Into the Abyss portrays Michael Perry, a young man on death row for the murder of a fifty-year-old woman and was possibly also involved in the killing of two other people. Perry was sentenced eight days after German filmmaker Werner Herzog interviewed him. Michael denies his responsibility of the crimes and accuses Jason Burkett, who was also involved received a lesser life sentence. Herzog interviews all the relevant people involved in the case and the execution of Michael Perry. While clearly stating that he is against death penalty and is sympathetic to their situation, he doesn’t deny the horrible nature of the defendants crimes. As he puts it himself “I don’t have to like you, but I respect you, and I don’t believe human beings should be executed”.
After presenting the case, the evidence and the opinion of authorities, Herzog goes on to interview people about their feelings towards death penalty, their life choices and basically how they view life and being human in general. His questions are always very poignant and always mange to get right to the point. Some of the interviewees break down crying, others seem to have realize things about themselves and life they never knew, others still are given a lot to think about. Nobody is unaffected by Herzog’s visits. There are some genuinely heartbreaking moments. He is able to show every person’s humanity, but at the same time what he seems more interested in: Madness. After watching Stroszek my brother commented: “There’s not one single sane person in that movie” and that can be said for more or less every Werner Herzog film.
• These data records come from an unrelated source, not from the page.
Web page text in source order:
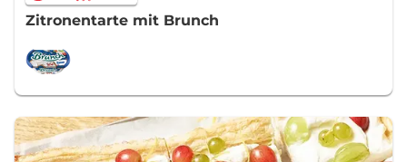
Zitronentarte mit Brunch
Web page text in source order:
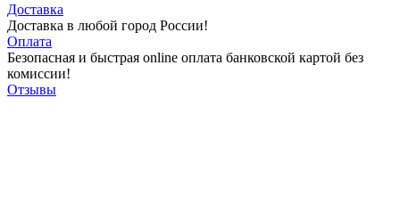
Доставка
Доставка в любой город России!
Оплата
Безопасная и быстрая online оплата банковской картой без
комиссии!
Отзывы
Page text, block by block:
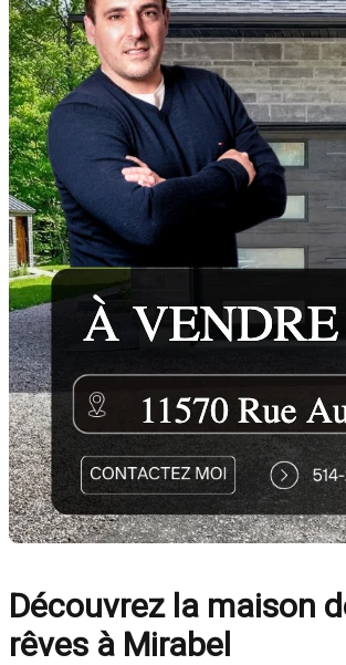
Découvrez la maison
rêves à Mirabel
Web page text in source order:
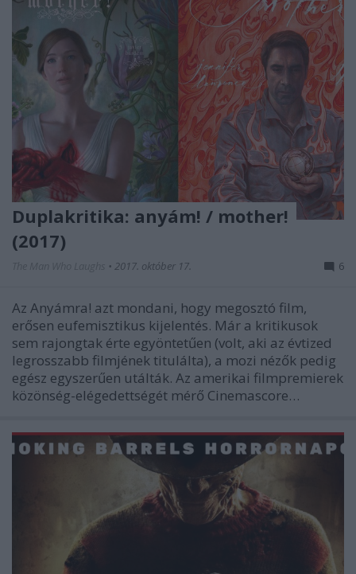
Duplakritika: anyám! / mother!
(2017)
• 2017. október 17. 6
Az Anyámra! azt mondani, hogy megosztó film,
erősen eufemisztikus kijelentés. Már a kritikusok
sem rajongtak érte egyöntetűen (volt, aki az évtized
legrosszabb filmjének titulálta), a mozi nézők pedig
egész egyszerűen utálták. Az amerikai filmpremierek
közönség-elégedettségét mérő Cinemascore…
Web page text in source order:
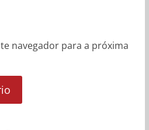
navegador para a próxima
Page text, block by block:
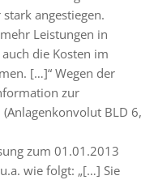
angestiegen.
Leistungen in
die Kosten im
[…]“ Wegen der
zur
BLD 6,
zum 01.01.2013
wie folgt: „[…] Sie
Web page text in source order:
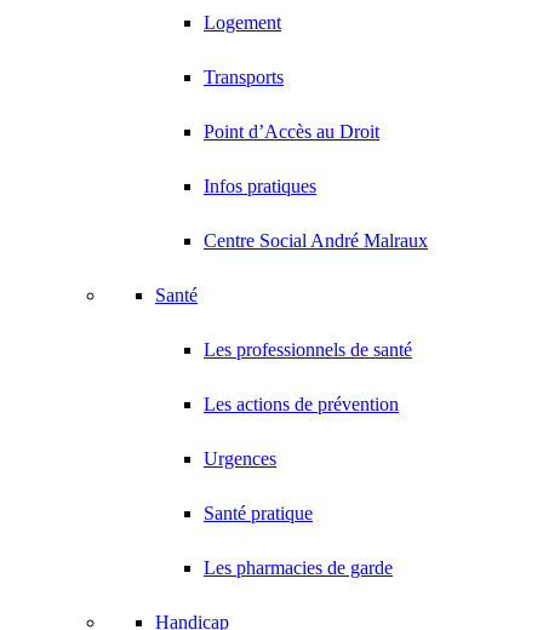
Logement
Transports
Point d’Accès au Droit
Infos pratiques
Centre Social André Malraux
Santé
Les professionnels de santé
Les actions de prévention
Urgences
Santé pratique
Les pharmacies de garde
Handicap

After Into the Abyss Herzog went on to make a TV series called On Death Row, which is basically a continuation of this documentary. I can only guess that he was deeply affected himself by what he found out. There is just something inexplicably scary and yet fascinating about the subject matter. Feeling very strongly against capital punishment myself, I appreciate Herzog’s approach. He himself stated that he is not a fan of cinéma vérité, that means he believes the filmmaker shouldn’t be neutral and that a documentarian shouldn’t just list facts. The truth doesn’t exist anyway. Even if there’s no staging or fiction in Into the Abyss it is still a very cinematic experience. The film has a score, the cinematography is subtle, but distinct and beautiful in its own way and he himself is the narrator. Like with every Werner Herzog film I laughed and I cried, but knowing that a story is true impacted me much more than any work of fiction ever could.
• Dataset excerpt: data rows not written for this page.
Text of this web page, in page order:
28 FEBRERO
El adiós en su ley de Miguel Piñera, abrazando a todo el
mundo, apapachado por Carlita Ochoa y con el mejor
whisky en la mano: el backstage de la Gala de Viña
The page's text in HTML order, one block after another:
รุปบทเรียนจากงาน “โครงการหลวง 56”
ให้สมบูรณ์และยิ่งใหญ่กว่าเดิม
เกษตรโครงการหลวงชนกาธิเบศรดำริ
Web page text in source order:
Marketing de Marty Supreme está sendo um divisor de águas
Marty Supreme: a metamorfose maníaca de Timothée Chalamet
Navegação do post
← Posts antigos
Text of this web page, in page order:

This film goes right at the heart of human nature like nothing else I’ve seen before. It’s frightening, but at the same time it’s real. The people in this film certainly have done some inexplicably bad things, but they remain human beings. Herzog treats every one of his interviewees as human beings. He gives everyone a chance to explain themselves. While talking to Herzog some of the people seem to realize how absurd their beliefs sound when expressed out loud. Sometimes silence speaks louder than words, just the look on people’s faces, the way they say things, their mannerisms. Yes, they know there is a camera on, but there are some moments where we seem to be allowed a glimpse of real person reflected back at us.
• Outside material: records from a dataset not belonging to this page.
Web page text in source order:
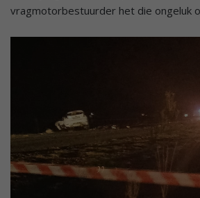
vragmotorbestuurder het die ongeluk
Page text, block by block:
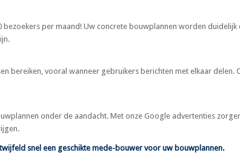
bezoekers per maand! Uw concrete bouwplannen worden
bereiken, vooral wanneer gebruikers berichten met elkaar
onder de aandacht. Met onze Google advertenties
snel een geschikte mede-bouwer voor uw bouwplannen.
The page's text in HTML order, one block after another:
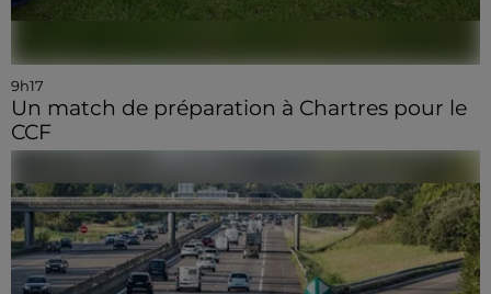
9h17
Un match de préparation à Chartres pour le
CCF
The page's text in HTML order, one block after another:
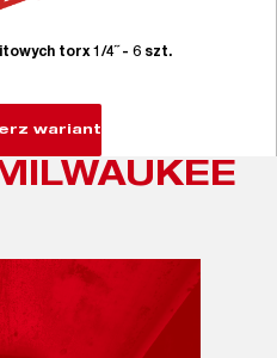
torx 1/4˝ - 6 szt.
wariant
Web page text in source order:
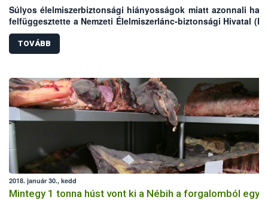
Súlyos élelmiszerbiztonsági hiányosságok miatt azonnali
felfüggesztette a Nemzeti Élelmiszerlánc-biztonsági Hivatal
egy budapesti finom pékáru és cukrászati termék előállító
működését. A hatósági szakemberek több mint 580 kg
vontak ki a forgalomból azok lejárt minőségmegőrzési
tapasztalt műszaki és higiéniai hiányosságok miatt. A Nébih a
forgalomban lévő késztermékek visszahívását is elrendelte.
TOVÁBB
2018. január 30., kedd
Mintegy 1 tonna húst vont ki a Nébih a forgalomból egy

Herzog manages to capture the essence of the human heart, the core of the people he talks to. It’s in his intuitive, instinctive approach. It’s his charming German accent. It’s his calm and soothing voice, but most of all it’s his honesty. I was truly amazed by this film. It’s beyond words sometimes. The atmosphere of this film is heavy, but very rewarding in a weird way. Herzog gives its public a lot to think about. What is the meaning of life? How do people become what they become? How in the world does death penalty make any sense at all? As Herzog says himself, it’s very “old testament” (eye for an eye), but as he boldly states (and I can only agree): “I’m pretty certain that Jesus would not have been an advocate of capital punishment.”